When reviewing code I came across something odd, someone had read that you can use ABS(CHECKSUM(NewId())) % N to get you random numbers from 0 to N-1 (as RAND() doesn't occur per-row), but I suspect they didn't really test their code (simplified down now with table variables, and actual code did a TOP 1 country to incorrectly get around a problem below):

DECLARE @Values TABLE
(
    id int identity,
    country VARCHAR(100)
)

INSERT INTO @Values (country) VALUES ('UK'), ('USA'), ('China')

SELECT *, (SELECT country FROM @Values v WHERE v.id = ABS(CHECKSUM(NewId())) % 3 + 1)
FROM @Values

When executed the following error occurs:

Subquery returned more than 1 value.
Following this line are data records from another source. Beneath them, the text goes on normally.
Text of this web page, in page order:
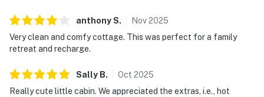
anthonyS. Nov2025
Very clean and comfy cottage. This was perfect for a family
retreat and recharge.
Sally B. Oct 2025
Really cute little cabin. We appreciated the extras, i.e., hot

This is not permitted when the subquery follows =, !=, <, <= , >, >= or when the subquery is used as an expression.

My first question was how can the subquery return more than one value? and how is it that it some times returns no value at all? (Note not the question that I'm asking at SO) Tested by:

SELECT country FROM @Values v WHERE v.id = ABS(CHECKSUM(NewId())) % 3 + 1

Yet no matter how many times the following is executed:

SELECT ABS(CHECKSUM(NewId())) % 3 + 1

The returned results are always 1,2,3 (this was the 'testing' the programmer had used when writing their code)

From all this, I suspect this is because it's being re-executed for every compare and not every row, can someone confirm this and provide a good link to explain this behaviour so that I can point it out to him?

Answer 1

Why, this is expected.

ABS(CHECKSUM(NewId())) % 3 + 1 is evaluated once for each row in @Values, and therefore has different values for each row.

So it can return multiple rows, or no rows at all.

This is exactly what you should be expecting when saying, This expression evaluates for every row.

Apparently what you actually want is an expression that evaluates once per query.

Answer 2

newID will always be called once per row, if you need a unique value use something like:

ROUND(((3) * RAND() + 1), 0)